George uses his anger as a psychological defense that prevents him from being aware of his unconscious willingness to indulge in feeling criticized, a negative emotion from List 2. In the encounter with Judy, he gets triggered by criticism which is an unresolved hurt (and therefore an attachment or emotional addiction) from his past. Because the hurt is unresolved, George is tempted to feel criticized when opportunities arise for him to adopt that emotional interpretation. To protect his ego and self-image, however, he refuses to look deeply enough into himself (or his psyche) to see that he is the one who is choosing unconsciously to feel criticized.
George holds a grudge against Judy and tosses his friend Jack overboard rather than acknowledge how he produces his anger as a cover-up for his willingness to indulge in negative emotions from List 2. (In cases of divorce, husbands and wives are typically tossing each other overboard rather than acknowledging and addressing their own contributions to the disharmony.) So George is using his anger as a defense: “I don’t want to feel criticized—Look how angry I get at Judy when she does that to me!” The anger allows him to blame others while covering up his determination to hold on his emotional attachment to criticism.
It may appear that George, in getting angry over two days at two different people for two different reasons, is an exceptionally unhealthy guy.

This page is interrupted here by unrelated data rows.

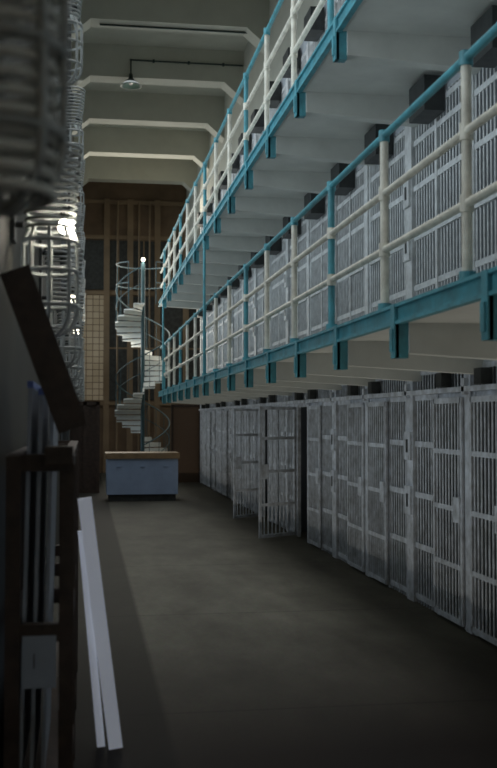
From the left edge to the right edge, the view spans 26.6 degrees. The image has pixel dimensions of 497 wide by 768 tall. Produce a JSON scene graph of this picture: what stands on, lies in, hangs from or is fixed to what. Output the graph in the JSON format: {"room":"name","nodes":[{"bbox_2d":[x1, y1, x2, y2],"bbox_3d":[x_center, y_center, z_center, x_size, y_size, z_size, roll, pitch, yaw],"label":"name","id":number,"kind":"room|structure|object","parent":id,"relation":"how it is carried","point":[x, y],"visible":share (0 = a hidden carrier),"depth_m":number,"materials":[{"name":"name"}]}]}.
{"room":"prison cell block","nodes":[
{"label":"prison cell block","id":0,"kind":"room"},
{"bbox_2d":[0,6,74,767],"bbox_3d":[-2.559,-2.439,13.353,0.300,9.100,39.000,0,-2,-9],"label":"wall","id":1,"kind":"structure","parent":0,"point":[17,372],"depth_m":4.98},
{"bbox_2d":[0,0,68,216],"bbox_3d":[-0.496,-0.788,1.974,0.316,0.954,0.272,0,-2,-9],"label":"cage","id":2,"kind":"object","parent":1,"relation":"attached to","point":[24,119],"visible":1,"depth_m":1.91,"materials":[{"name":"metal"}]},
{"bbox_2d":[10,141,82,337],"bbox_3d":[-0.947,-0.690,4.939,0.332,0.954,0.305,0,-2,-9],"label":"cage","id":3,"kind":"object","parent":1,"relation":"attached to","point":[65,226],"visible":0.56,"depth_m":4.89,"materials":[{"name":"metal"}]},
{"bbox_2d":[39,240,83,367],"bbox_3d":[-1.406,-0.591,7.902,0.332,0.954,0.305,0,-2,-9],"label":"cage","id":4,"kind":"object","parent":1,"relation":"attached to","point":[61,255],"visible":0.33,"depth_m":7.83,"materials":[{"name":"metal"}]},
{"bbox_2d":[60,0,71,440],"bbox_3d":[-2.414,-2.101,13.870,0.150,8.460,0.150,0,-2,-9],"label":"drain pipe","id":5,"kind":"object","parent":1,"relation":"attached to","point":[64,436],"visible":0.06,"depth_m":13.83,"materials":[{"name":"metal"}]},
{"bbox_2d":[53,290,84,381],"bbox_3d":[-1.865,-0.493,10.865,0.332,0.954,0.305,0,-2,-9],"label":"cage","id":6,"kind":"object","parent":1,"relation":"attached to","point":[69,338],"visible":0.46,"depth_m":10.81,"materials":[{"name":"metal"}]},
{"bbox_2d":[55,0,82,85],"bbox_3d":[-1.406,-2.740,7.973,0.332,0.954,0.305,0,-2,-9],"label":"cage","id":7,"kind":"object","parent":1,"relation":"attached to","point":[75,13],"visible":0.42,"depth_m":7.94,"materials":[{"name":"metal"}]},
{"bbox_2d":[55,86,85,173],"bbox_3d":[-1.865,-2.642,10.936,0.332,0.954,0.305,0,-2,-9],"label":"cage","id":8,"kind":"object","parent":1,"relation":"attached to","point":[77,125],"visible":0.48,"depth_m":10.88,"materials":[{"name":"metal"}]},
{"bbox_2d":[59,317,84,389],"bbox_3d":[-2.324,-0.395,13.828,0.332,0.954,0.305,0,-2,-9],"label":"cage","id":9,"kind":"object","parent":1,"relation":"attached to","point":[80,378],"visible":0.31,"depth_m":13.74,"materials":[{"name":"metal"}]},
{"bbox_2d":[60,157,85,227],"bbox_3d":[-2.324,-2.543,13.899,0.332,0.954,0.305,0,-2,-9],"label":"cage","id":10,"kind":"object","parent":1,"relation":"attached to","point":[79,190],"visible":0.44,"depth_m":13.86,"materials":[{"name":"metal"}]},
{"bbox_2d":[71,339,84,394],"bbox_3d":[-2.782,-0.296,16.791,0.332,0.954,0.304,0,-2,-9],"label":"cage","id":11,"kind":"object","parent":1,"relation":"attached to","point":[79,392],"visible":0.21,"depth_m":16.75,"materials":[{"name":"metal"}]},
{"bbox_2d":[71,351,84,398],"bbox_3d":[-3.241,-0.198,19.754,0.332,0.954,0.304,0,-2,-9],"label":"cage","id":12,"kind":"object","parent":1,"relation":"attached to","point":[77,381],"visible":0.19,"depth_m":19.69,"materials":[{"name":"metal"}]},
{"bbox_2d":[70,204,85,260],"bbox_3d":[-2.782,-2.445,16.862,0.332,0.954,0.304,0,-2,-9],"label":"cage","id":13,"kind":"object","parent":1,"relation":"attached to","point":[81,227],"visible":0.23,"depth_m":16.82,"materials":[{"name":"metal"}]},
{"bbox_2d":[71,236,85,284],"bbox_3d":[-3.241,-2.347,19.825,0.332,0.954,0.304,0,-2,-9],"label":"cage","id":14,"kind":"object","parent":1,"relation":"attached to","point":[82,276],"visible":0.19,"depth_m":19.76,"materials":[{"name":"metal"}]},
{"bbox_2d":[72,261,85,299],"bbox_3d":[-3.700,-2.248,22.788,0.332,0.954,0.304,0,-2,-9],"label":"cage","id":15,"kind":"object","parent":1,"relation":"attached to","point":[82,287],"visible":0.15,"depth_m":22.74,"materials":[{"name":"metal"}]},
{"bbox_2d":[74,359,84,400],"bbox_3d":[-3.700,-0.100,22.717,0.332,0.954,0.304,0,-2,-9],"label":"cage","id":16,"kind":"object","parent":1,"relation":"attached to","point":[82,386],"visible":0.17,"depth_m":22.68,"materials":[{"name":"metal"}]},
{"bbox_2d":[79,279,85,314],"bbox_3d":[-4.159,-2.150,25.751,0.332,0.954,0.304,0,-2,-9],"label":"cage","id":17,"kind":"object","parent":1,"relation":"attached to","point":[80,292],"visible":0.25,"depth_m":25.75,"materials":[{"name":"metal"}]},
{"bbox_2d":[80,293,85,323],"bbox_3d":[-4.618,-2.052,28.714,0.332,0.954,0.304,0,-2,-9],"label":"cage","id":18,"kind":"object","parent":1,"relation":"attached to","point":[83,320],"visible":0.19,"depth_m":28.66,"materials":[{"name":"metal"}]},
{"bbox_2d":[76,182,199,472],"bbox_3d":[-2.265,-1.781,33.175,6.950,9.100,0.490,0,-2,-9],"label":"wall","id":19,"kind":"structure","parent":0,"point":[133,224],"depth_m":32.86,"materials":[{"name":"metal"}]},
{"bbox_2d":[71,0,268,194],"bbox_3d":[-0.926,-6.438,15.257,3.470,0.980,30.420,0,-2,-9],"label":"ceiling","id":20,"kind":"structure","parent":0,"point":[124,147],"depth_m":21.27,"materials":[{"name":"paint"}]},
{"bbox_2d":[100,23,246,33],"bbox_3d":[-1.123,-6.168,18.255,2.900,0.036,0.036,0,-2,-9],"label":"conduit","id":21,"kind":"object","parent":20,"relation":"attached to","point":[171,28],"visible":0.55,"depth_m":18.21,"materials":[{"name":"metal"}]},
{"bbox_2d":[120,59,242,89],"bbox_3d":[-1.331,-6.186,21.018,2.465,0.560,0.430,0,-2,-9],"label":"pendant lamp","id":22,"kind":"object","parent":20,"relation":"hanging from","point":[130,83],"visible":0.96,"depth_m":20.95,"materials":[{"name":"metal"}]},
{"bbox_2d":[187,0,319,248],"bbox_3d":[1.156,-5.943,14.045,0.280,2.050,39.000,0,-2,-9],"label":"wall","id":23,"kind":"structure","parent":0,"point":[276,30],"depth_m":19.97,"materials":[{"name":"paint"}]},
{"bbox_2d":[53,473,496,767],"bbox_3d":[0.628,2.250,13.691,7.350,0.250,39.800,0,-2,-9],"label":"floor","id":24,"kind":"structure","parent":0,"point":[237,643],"depth_m":7.35,"materials":[{"name":"concrete"}]},
{"bbox_2d":[0,265,86,767],"bbox_3d":[-1.032,0.715,5.562,0.345,2.281,2.910,0,-2,-9],"label":"storage rack","id":25,"kind":"object","parent":24,"relation":"on","point":[40,682],"visible":1,"depth_m":4.28,"materials":[{"name":"brown wood"}]},
{"bbox_2d":[70,402,99,492],"bbox_3d":[-3.701,1.427,23.709,0.670,2.060,0.120,0,-2,-9],"label":"door","id":26,"kind":"structure","parent":24,"relation":"on","point":[87,436],"depth_m":23.68,"materials":[{"name":"brown wood"}]},
{"bbox_2d":[78,531,104,746],"bbox_3d":[-0.799,1.294,5.341,0.143,1.096,0.020,0,-2,-9],"label":"leaning board","id":27,"kind":"object","parent":24,"relation":"on","point":[97,706],"visible":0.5,"depth_m":5.33,"materials":[{"name":"white wood"}]},
{"bbox_2d":[78,497,122,749],"bbox_3d":[-0.750,1.208,5.311,0.232,1.271,0.020,0,-2,-9],"label":"leaning board","id":28,"kind":"object","parent":24,"relation":"on","point":[101,633],"visible":0.86,"depth_m":5.30,"materials":[{"name":"white wood"}]},
{"bbox_2d":[104,451,179,501],"bbox_3d":[-2.212,1.900,21.691,1.500,0.980,0.910,0,-2,-9],"label":"base cabinet","id":29,"kind":"object","parent":24,"relation":"on","point":[142,476],"visible":1,"depth_m":21.28,"materials":[{"name":"blue wood"}]},
{"bbox_2d":[115,258,169,451],"bbox_3d":[-2.832,-0.400,28.126,1.480,6.005,1.480,0,-2,-9],"label":"stair","id":30,"kind":"structure","parent":24,"relation":"on","point":[145,354],"depth_m":28.08,"materials":[{"name":"white metal"}]},
{"bbox_2d":[171,404,199,481],"bbox_3d":[-1.648,1.564,27.703,0.790,2.050,0.070,0,-2,-9],"label":"door","id":31,"kind":"structure","parent":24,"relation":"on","point":[185,431],"depth_m":27.69,"materials":[{"name":"brown wood"}]},
{"bbox_2d":[196,0,496,375],"bbox_3d":[1.098,-2.567,12.053,0.230,4.570,31.635,0,-2,-9],"label":"cells","id":32,"kind":"structure","parent":0,"point":[360,191],"depth_m":11.14,"materials":[{"name":"paint"}]},
{"bbox_2d":[199,360,496,645],"bbox_3d":[1.137,1.016,11.940,0.150,2.100,31.635,0,-2,-9],"label":"cells","id":33,"kind":"structure","parent":0,"point":[351,488],"depth_m":10.32,"materials":[{"name":"paint"}]},
{"bbox_2d":[233,408,258,517],"bbox_3d":[-0.015,1.320,17.624,0.553,1.815,0.468,0,-2,-9],"label":"door","id":34,"kind":"structure","parent":33,"relation":"in","point":[237,462],"depth_m":17.54,"materials":[{"name":"paint"}]},
{"bbox_2d":[259,406,296,537],"bbox_3d":[0.412,1.223,14.694,0.608,1.815,0.391,0,-2,-9],"label":"door","id":35,"kind":"structure","parent":33,"relation":"in","point":[264,471],"depth_m":14.68,"materials":[{"name":"paint"}]},
{"bbox_2d":[212,1,496,633],"bbox_3d":[2.645,-1.447,12.316,3.020,7.050,31.775,0,-2,-9],"label":"wall","id":36,"kind":"structure","parent":0,"point":[451,81],"depth_m":9.74,"materials":[{"name":"metal"}]},
{"bbox_2d":[158,266,496,404],"bbox_3d":[0.628,-0.130,11.765,1.162,0.360,31.760,0,-2,-9],"label":"walkway","id":37,"kind":"object","parent":36,"relation":"attached to","point":[450,327],"visible":1,"depth_m":7.88,"materials":[{"name":"white paint"}]},
{"bbox_2d":[162,303,163,389],"bbox_3d":[-2.078,-0.919,25.527,0.041,2.110,0.041,1,-2,-33],"label":"tie","id":38,"kind":"object","parent":37,"relation":"on","point":[162,303],"depth_m":25.51,"materials":[{"name":"teal paint"}]},
{"bbox_2d":[203,241,205,373],"bbox_3d":[-0.701,-1.214,16.637,0.041,2.110,0.041,1,-2,-33],"label":"tie","id":39,"kind":"object","parent":37,"relation":"on","point":[204,307],"depth_m":16.62,"materials":[{"name":"teal paint"}]},
{"bbox_2d":[160,23,496,389],"bbox_3d":[0.107,-0.899,11.895,0.086,1.185,31.295,0,-2,-9],"label":"railing","id":40,"kind":"object","parent":37,"relation":"on","point":[464,136],"visible":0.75,"depth_m":6.87,"materials":[{"name":"white metal"}]},
{"bbox_2d":[158,0,496,308],"bbox_3d":[0.628,-2.479,11.843,1.162,0.360,31.760,0,-2,-9],"label":"walkway","id":41,"kind":"object","parent":36,"relation":"attached to","point":[369,65],"visible":0.85,"depth_m":9.54,"materials":[{"name":"white paint"}]},
{"bbox_2d":[160,0,333,293],"bbox_3d":[0.107,-3.247,11.973,0.086,1.185,31.295,0,-2,-9],"label":"railing","id":42,"kind":"object","parent":41,"relation":"on","point":[295,43],"visible":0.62,"depth_m":12.85,"materials":[{"name":"white metal"}]}
]}

Yet the neurotic behavior he exhibits is no worse than what is acted out by a large percentage of the world’s population.

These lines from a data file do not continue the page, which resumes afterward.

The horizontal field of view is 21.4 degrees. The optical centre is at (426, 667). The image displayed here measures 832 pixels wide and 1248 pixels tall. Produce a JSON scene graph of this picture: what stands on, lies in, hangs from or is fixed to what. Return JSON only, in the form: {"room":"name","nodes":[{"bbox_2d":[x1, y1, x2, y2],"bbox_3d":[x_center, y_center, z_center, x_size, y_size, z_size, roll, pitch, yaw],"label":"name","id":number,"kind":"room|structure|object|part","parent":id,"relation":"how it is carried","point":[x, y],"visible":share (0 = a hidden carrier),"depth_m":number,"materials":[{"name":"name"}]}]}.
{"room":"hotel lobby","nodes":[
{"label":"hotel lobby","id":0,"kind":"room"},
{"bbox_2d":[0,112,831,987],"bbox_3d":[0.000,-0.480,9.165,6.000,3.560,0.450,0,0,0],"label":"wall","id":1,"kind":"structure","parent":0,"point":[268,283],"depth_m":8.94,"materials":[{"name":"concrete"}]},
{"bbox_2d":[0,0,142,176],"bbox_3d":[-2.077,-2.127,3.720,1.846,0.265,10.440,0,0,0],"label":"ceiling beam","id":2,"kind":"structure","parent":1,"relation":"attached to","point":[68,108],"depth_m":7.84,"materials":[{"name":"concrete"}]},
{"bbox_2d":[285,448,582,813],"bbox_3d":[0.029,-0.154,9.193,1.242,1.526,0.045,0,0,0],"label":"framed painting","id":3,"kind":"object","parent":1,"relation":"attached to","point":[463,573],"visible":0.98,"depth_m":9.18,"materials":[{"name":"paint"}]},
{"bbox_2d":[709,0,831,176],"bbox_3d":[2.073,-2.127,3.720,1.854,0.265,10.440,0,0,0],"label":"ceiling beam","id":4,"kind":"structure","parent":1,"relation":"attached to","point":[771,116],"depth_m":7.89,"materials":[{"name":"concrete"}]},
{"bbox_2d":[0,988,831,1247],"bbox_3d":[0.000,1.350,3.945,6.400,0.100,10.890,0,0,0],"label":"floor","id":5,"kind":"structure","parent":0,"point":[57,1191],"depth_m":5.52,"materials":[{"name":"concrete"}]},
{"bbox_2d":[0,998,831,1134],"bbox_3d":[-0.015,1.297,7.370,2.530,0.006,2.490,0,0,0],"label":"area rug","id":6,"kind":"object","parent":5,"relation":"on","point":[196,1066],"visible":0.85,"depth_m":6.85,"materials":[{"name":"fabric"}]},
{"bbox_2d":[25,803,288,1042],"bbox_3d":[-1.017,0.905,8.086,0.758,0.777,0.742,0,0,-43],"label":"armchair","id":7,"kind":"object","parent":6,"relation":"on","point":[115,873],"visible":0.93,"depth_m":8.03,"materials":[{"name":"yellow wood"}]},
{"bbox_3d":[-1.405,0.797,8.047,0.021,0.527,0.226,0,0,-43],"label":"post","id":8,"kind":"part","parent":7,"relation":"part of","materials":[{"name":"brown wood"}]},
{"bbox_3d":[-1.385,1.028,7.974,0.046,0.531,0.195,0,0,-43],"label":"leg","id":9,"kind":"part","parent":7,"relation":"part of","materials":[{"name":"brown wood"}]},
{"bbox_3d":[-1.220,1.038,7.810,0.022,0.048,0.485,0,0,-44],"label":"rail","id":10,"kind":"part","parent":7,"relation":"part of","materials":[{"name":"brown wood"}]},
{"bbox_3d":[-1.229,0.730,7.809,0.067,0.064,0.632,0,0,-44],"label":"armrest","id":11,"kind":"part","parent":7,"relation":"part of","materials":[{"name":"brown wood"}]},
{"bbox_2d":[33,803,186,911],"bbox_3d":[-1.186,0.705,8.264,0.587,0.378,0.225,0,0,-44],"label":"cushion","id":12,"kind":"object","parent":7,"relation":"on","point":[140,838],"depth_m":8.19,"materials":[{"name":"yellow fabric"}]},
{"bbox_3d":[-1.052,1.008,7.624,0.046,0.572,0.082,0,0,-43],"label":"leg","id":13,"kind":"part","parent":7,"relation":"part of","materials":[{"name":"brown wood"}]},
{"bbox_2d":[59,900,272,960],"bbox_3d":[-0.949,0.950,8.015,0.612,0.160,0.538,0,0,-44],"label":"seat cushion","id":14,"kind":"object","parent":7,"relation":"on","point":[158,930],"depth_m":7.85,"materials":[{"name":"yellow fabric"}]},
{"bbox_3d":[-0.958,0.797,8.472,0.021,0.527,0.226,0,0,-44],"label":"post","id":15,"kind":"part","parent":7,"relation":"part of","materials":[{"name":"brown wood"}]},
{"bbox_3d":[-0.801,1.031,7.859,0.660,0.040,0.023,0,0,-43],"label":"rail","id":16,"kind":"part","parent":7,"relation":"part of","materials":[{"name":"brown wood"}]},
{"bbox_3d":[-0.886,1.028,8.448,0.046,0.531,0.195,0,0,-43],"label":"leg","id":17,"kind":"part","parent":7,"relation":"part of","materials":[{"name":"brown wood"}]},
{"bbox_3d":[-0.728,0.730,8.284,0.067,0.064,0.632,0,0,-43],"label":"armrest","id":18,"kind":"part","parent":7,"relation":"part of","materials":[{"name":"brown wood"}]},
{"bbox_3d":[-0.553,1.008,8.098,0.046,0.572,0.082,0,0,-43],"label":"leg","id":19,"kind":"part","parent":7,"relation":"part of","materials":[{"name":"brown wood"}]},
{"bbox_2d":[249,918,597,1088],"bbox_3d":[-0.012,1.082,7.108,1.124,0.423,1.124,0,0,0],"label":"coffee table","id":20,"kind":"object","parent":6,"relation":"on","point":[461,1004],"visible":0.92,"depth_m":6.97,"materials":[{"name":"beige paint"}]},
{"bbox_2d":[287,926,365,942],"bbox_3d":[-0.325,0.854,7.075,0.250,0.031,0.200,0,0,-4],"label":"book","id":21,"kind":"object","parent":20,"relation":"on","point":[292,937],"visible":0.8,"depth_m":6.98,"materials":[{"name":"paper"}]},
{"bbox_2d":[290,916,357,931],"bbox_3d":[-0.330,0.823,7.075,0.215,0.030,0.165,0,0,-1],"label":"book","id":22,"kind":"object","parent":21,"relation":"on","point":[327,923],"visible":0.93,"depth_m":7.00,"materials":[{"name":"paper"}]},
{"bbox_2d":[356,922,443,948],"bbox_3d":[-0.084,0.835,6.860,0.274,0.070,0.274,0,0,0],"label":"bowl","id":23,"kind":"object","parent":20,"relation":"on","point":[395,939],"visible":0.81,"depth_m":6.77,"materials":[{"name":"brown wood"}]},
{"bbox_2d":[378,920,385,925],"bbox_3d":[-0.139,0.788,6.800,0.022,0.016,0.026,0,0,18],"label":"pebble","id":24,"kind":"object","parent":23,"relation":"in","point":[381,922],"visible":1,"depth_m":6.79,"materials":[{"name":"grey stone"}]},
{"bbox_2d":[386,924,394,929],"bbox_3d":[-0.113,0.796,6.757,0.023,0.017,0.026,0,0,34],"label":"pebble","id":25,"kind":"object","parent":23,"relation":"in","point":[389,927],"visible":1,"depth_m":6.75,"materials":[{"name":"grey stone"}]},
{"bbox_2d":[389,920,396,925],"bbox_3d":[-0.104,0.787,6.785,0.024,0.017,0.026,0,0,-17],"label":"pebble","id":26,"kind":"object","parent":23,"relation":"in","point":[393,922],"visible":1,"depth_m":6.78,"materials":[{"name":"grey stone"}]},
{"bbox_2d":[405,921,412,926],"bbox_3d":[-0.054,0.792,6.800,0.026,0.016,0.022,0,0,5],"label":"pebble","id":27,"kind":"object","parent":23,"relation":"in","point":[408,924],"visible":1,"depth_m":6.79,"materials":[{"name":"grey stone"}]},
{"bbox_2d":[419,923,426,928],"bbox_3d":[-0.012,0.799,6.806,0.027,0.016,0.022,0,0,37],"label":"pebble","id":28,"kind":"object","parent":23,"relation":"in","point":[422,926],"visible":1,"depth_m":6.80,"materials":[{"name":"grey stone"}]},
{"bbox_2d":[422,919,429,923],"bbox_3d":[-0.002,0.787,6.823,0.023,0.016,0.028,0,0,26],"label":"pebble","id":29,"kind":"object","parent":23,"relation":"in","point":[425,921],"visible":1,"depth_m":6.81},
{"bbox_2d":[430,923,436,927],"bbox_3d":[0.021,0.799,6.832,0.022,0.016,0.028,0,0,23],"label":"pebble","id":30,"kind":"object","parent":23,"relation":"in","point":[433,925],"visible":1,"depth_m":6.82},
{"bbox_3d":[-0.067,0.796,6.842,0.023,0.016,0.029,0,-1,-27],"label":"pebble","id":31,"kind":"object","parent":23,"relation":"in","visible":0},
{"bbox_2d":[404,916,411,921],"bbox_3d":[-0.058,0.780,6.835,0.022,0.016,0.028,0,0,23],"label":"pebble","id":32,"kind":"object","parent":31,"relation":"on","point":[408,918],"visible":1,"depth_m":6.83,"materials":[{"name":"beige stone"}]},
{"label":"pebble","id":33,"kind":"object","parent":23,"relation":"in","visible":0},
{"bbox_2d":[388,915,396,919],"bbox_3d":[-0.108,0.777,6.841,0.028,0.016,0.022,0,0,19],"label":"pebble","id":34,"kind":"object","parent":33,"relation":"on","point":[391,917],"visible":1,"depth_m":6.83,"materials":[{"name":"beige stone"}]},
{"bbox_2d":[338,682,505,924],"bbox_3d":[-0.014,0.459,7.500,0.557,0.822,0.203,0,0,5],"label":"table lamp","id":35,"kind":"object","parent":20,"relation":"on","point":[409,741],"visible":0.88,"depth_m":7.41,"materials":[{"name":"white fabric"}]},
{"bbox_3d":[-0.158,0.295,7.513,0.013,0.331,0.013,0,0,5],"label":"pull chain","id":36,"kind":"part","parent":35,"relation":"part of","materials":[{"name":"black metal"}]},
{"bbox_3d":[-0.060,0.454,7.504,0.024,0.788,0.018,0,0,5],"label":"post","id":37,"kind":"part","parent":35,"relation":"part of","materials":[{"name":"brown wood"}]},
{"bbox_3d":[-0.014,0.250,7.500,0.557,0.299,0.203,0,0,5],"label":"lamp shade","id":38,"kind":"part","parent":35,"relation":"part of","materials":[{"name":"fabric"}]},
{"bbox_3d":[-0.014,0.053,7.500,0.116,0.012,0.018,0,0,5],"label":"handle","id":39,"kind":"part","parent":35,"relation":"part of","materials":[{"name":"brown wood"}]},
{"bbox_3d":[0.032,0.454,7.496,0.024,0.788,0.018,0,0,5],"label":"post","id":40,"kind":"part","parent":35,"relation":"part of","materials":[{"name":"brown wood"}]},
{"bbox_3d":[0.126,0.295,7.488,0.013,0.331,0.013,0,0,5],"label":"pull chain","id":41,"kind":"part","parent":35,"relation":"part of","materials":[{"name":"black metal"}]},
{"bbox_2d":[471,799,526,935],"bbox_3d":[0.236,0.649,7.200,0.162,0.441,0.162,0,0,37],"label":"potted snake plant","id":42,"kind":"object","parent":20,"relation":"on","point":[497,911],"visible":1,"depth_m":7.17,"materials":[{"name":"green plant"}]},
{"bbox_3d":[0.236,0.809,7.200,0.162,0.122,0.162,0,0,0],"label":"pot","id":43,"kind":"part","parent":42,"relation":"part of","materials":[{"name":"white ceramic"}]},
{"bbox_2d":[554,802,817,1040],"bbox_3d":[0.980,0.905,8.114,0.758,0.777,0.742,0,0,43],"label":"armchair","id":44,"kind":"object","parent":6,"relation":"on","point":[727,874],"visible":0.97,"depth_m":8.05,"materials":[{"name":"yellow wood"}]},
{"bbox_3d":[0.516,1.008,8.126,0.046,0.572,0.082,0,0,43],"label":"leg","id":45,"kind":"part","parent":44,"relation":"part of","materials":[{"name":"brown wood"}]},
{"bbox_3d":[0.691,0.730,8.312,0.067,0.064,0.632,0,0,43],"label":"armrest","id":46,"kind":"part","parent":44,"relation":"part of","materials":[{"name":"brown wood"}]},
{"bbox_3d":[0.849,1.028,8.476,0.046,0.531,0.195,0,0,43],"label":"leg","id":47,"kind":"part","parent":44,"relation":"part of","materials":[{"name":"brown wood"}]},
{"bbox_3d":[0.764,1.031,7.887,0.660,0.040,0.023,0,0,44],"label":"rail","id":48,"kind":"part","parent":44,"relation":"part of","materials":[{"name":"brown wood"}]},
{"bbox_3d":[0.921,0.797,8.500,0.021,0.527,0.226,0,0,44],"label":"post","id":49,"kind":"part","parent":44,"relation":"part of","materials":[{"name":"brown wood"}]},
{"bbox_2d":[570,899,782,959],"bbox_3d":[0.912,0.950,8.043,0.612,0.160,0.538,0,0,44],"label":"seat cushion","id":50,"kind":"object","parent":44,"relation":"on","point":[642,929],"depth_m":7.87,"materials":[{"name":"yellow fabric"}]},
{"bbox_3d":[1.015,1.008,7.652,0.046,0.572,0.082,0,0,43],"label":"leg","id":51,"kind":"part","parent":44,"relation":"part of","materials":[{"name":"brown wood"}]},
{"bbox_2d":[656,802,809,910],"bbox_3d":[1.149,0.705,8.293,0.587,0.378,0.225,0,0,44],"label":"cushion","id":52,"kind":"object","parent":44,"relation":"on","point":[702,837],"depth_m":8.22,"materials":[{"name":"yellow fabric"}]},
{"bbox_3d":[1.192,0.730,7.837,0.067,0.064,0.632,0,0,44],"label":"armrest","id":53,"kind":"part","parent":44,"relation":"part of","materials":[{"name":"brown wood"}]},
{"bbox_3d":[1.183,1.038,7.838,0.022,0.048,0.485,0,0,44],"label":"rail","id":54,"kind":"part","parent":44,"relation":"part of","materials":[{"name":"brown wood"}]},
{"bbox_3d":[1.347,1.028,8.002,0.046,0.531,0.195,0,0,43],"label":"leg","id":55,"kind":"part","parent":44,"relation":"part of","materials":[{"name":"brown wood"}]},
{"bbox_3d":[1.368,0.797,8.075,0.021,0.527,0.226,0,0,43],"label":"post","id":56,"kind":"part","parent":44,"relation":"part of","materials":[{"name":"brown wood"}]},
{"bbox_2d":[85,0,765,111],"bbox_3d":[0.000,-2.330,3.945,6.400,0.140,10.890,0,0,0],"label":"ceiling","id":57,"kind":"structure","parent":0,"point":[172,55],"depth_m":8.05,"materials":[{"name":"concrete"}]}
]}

Sometimes people get angry at themselves, but even then they’re likely to be using anger as a defense. Adele is absorbing criticism from her inner critic for making a careless mistake on an important project, and she starts to feel angry at herself. In this process, her unconscious defense claims, “I’m not willing to passively absorb the accusations coming at me from my inner critic for this mistake. Look, I’m mad at myself for getting this wrong. The mistake was very costly. I deserve to be punished for screwing up so badly.” Now, the more Adele punishes herself the more she can claim she’s not willing to feel criticized but, rather, is deserving of being criticized. Many people do, over time, become clinically depressed because they allow their inner critic to go on passing negative judgments on their performance in everyday matters.
People unwittingly employ thousands of different tricks and defensive maneuvers to cover up their willingness to cozy up to the unresolved negative emotions from List 2. Over time, as we observe ourselves with this understanding, we can break free of these emotional attachments that linger from our past.